Повесть о военных годах | страница 31
Дорогой московский профессор! Ваш сын не стал научным работником… Он мечтал о подвигах, и он совершил подвиг, о котором мечтал, — единственный подвиг в своей жизни!
Колонна снова остановилась: противник оседлал дорогу. Пехота вступила с ним в бой. Все орудия выдвинулись ближе к пехоте, а обоз стал сворачивать с дороги в молодую березовую рощу.
Больше я не видела комиссара Хромченко, но навсегда осталась память о нем, о силе, которую черпали у него бойцы и командиры.
Через много лет я с болью читала в «Повести о настоящем человеке» о смерти настоящего человека, комиссара Воробьева, и в мыслях моих вставал образ комиссара Хромченко.

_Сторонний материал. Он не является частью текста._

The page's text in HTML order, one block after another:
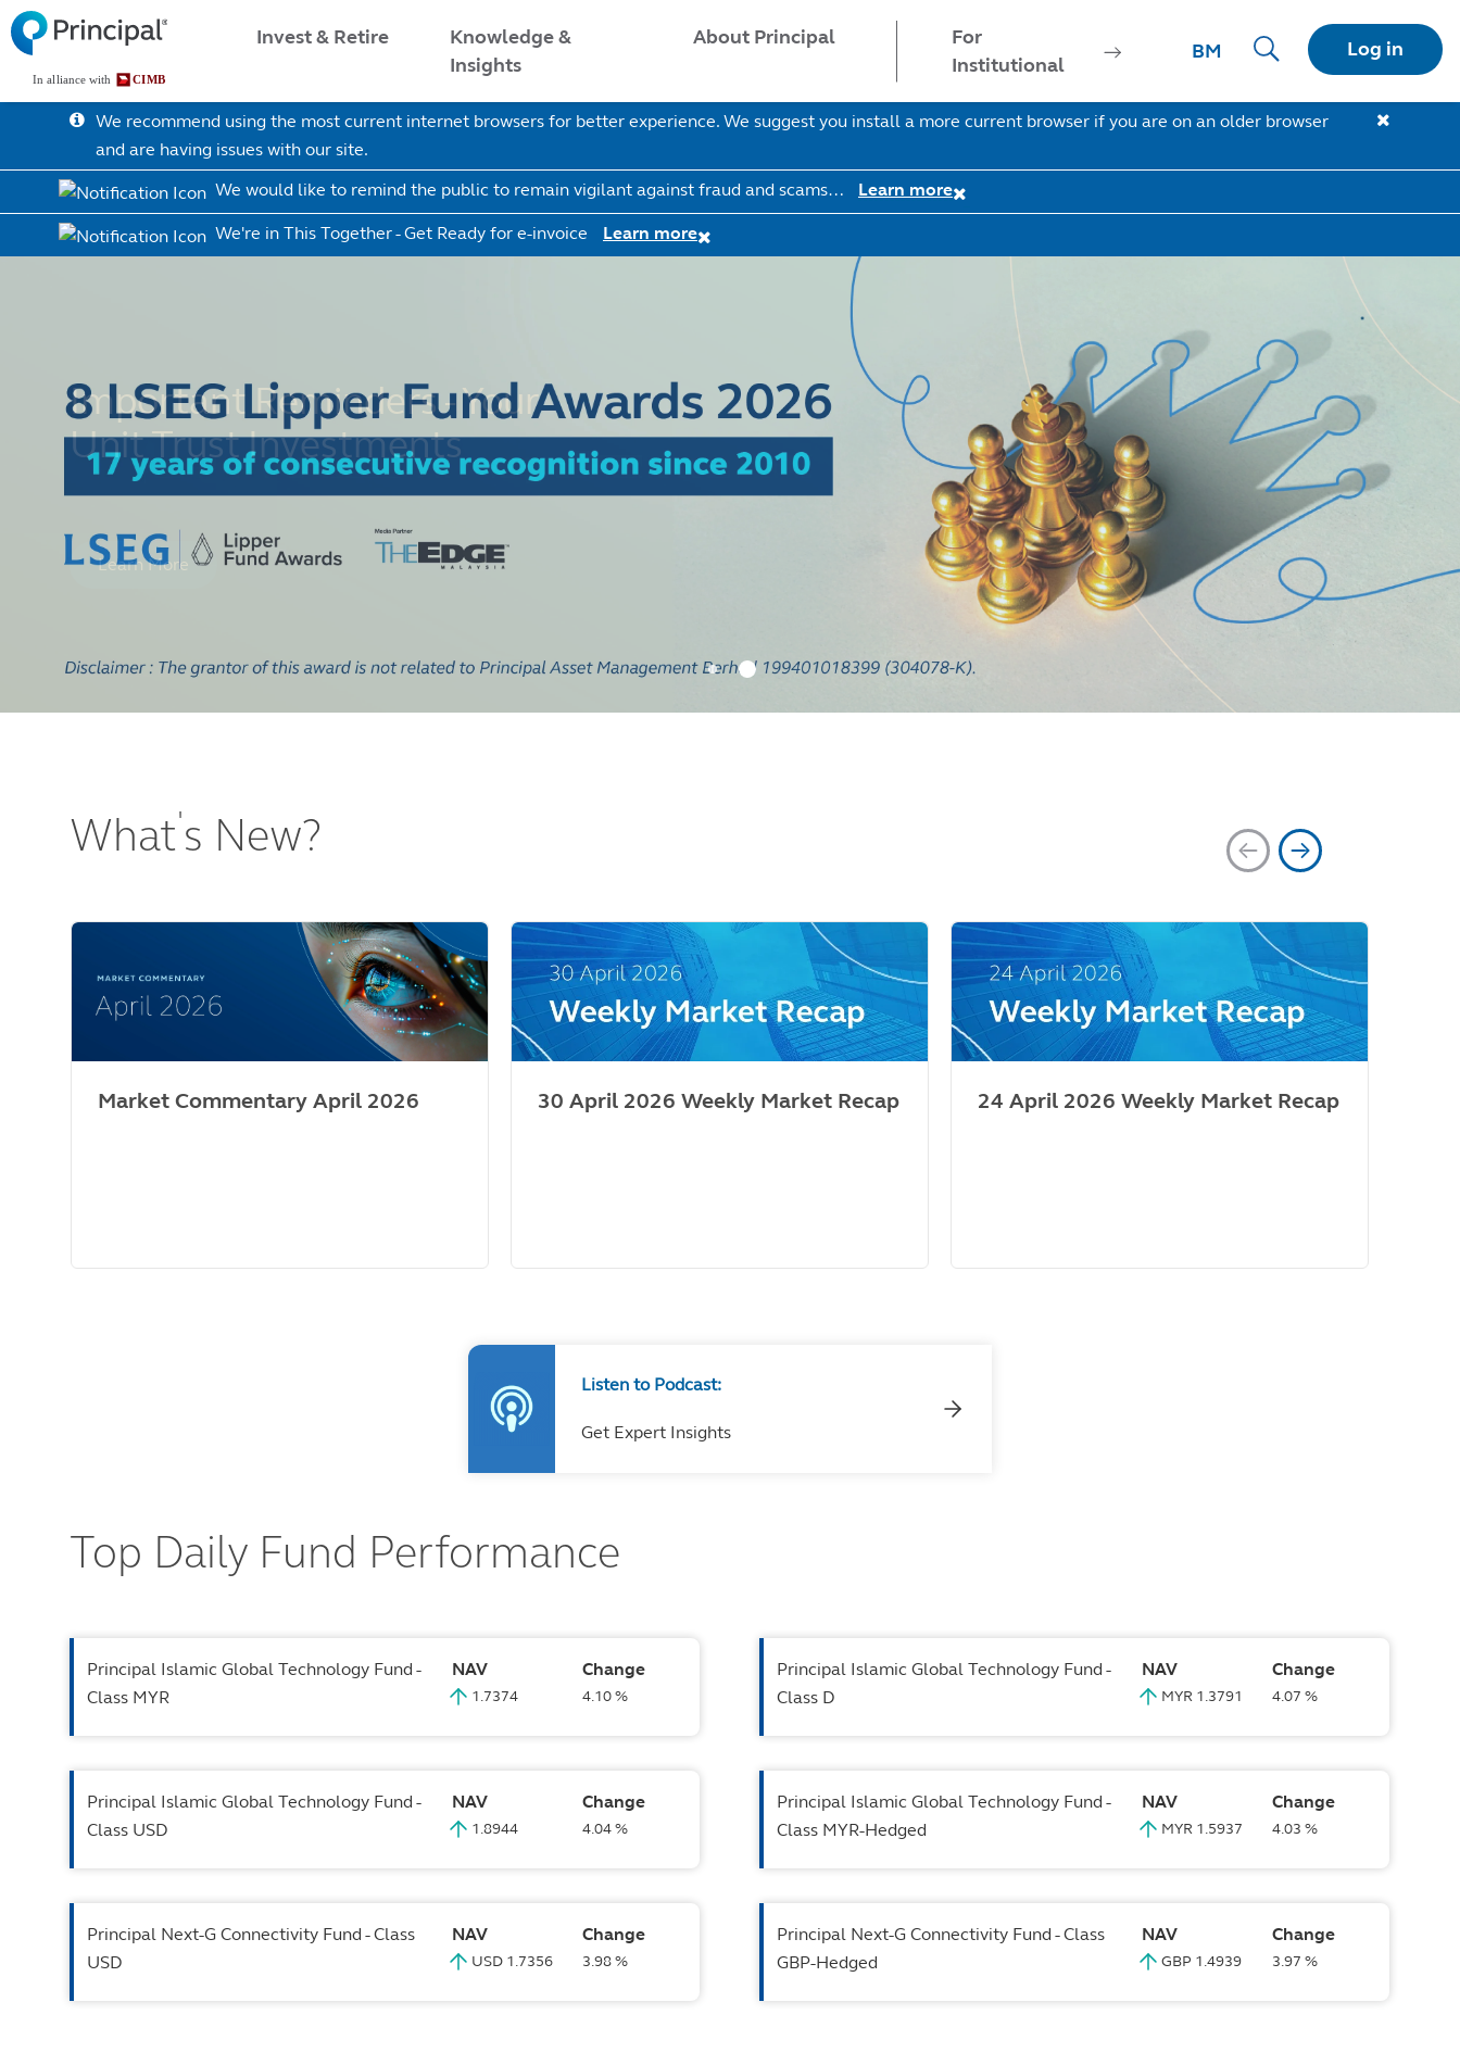
Skip
to
main
content
Log in
Malaysia Menu
Invest & Retire
Knowledge &
Insights
About Principal
For
Institutional
BM
We recommend using the most current internet browsers for better experience. We suggest you install a more current browser if you are on an older browser
and are having issues with our site.
We would like to remind the public to remain vigilant against fraud and scams…
Learn more
We're in This Together - Get Ready for e-invoice Learn more
What's New?
Market Commentary April 2026 30 April 2026 Weekly Market Recap 24 April 2026 Weekly Market Recap
Listen to Podcast:
Get Expert Insights
Top Daily Fund Performance
Principal Islamic Global Technology Fund -
Class MYR
NAV
1.7374
Change
4.10 %
Principal Islamic Global Technology Fund -
Class D
NAV
MYR 1.3791
Change
4.07 %
Principal Islamic Global Technology Fund -
Class USD
NAV
1.8944
Change
4.04 %
Principal Islamic Global Technology Fund -
Class MYR-Hedged
NAV
MYR 1.5937
Change
4.03 %
Principal Next-G Connectivity Fund - Class
USD
NAV
USD 1.7356
Change
3.98 %
Principal Next-G Connectivity Fund - Class
GBP-Hedged
NAV
GBP 1.4939
Change
3.97 %

У меня образовалась уже своя «колонна» из трех машин, заполненных до предела. При этом надо было не только оказывать первую помощь раненым, но и кормить, поить их. Один из шоферов побежал на поиски и вскоре принес в каске немного мутной дождевой воды, зачерпнутой в окопе.
У обочины я увидела командира, раздававшего бойцам своей части сухари. До сих пор о еде не думалось, но сейчас судорога голода сдавила горло, и я подбежала к командиру:
— У меня раненые, они голодны, дайте мне для них сухарей!
— Сколько их у тебя?
Мысленно подсчитала:
— Восемнадцать!
Командир молча отсчитал девять сухарей:
— Бери. По полсухаря на человека, больше не могу.
Я не шла, а летела к машинам: «Вот уж обрадуются бойцы!» Раненые, получив сухари, с наслаждением грызли их, размачивая в принесенной воде.
— А ты что ж, сестричка, не ешь? — спросил меня один из солдат.
— Я уже ела… по дороге… не удержалась. — Не могла же я сказать им, что мне выдали сухари только на раненых.
Отойдя в сторону, легла на траву и с облегчением вытянула ноги. Надо мной было глубокое голубое небо, такое мирное, ласковое; в нем кое-где медленно плыли белые барашки облаков. Люблю смотреть в такое небо. Кажется, что плывешь вместе с облаками к далекой и светлой мечте. На несколько мгновений забыла о войне, об усталости, голоде. Лежать бы так и лежать… Из забытья вывело далекое жужжание моторов: в голубизну неба ворвалось несколько «юнкерсов». Зататакали пулеметы, ударили орудия, небо засветилось вспышками разрывов. «Юнкерсы» сделали разворот и один за другим стали пикировать в лощину. Они проносились над нами на бреющем полете так низко, что бойцы открыли ружейную стрельбу. Стреляли и мои раненые. Хотелось стрелять, бить, кричать, но только не оставаться безучастным свидетелем того, как эти ревущие, завывающие стервятники несут огонь и смерть сюда, в лощину. Бросилась снимать с машин тяжелораненых: пусть лучше лежат на земле, в канавках — все же укрытие. Снова начали пикировать «юнкерсы», и я прижалась к земле. Один тяжелораненый позвал меня. Он был удивительно спокоен; глаза, незадолго перед тем мутные, стали глубокими и ясными, как небо, отражавшееся в них.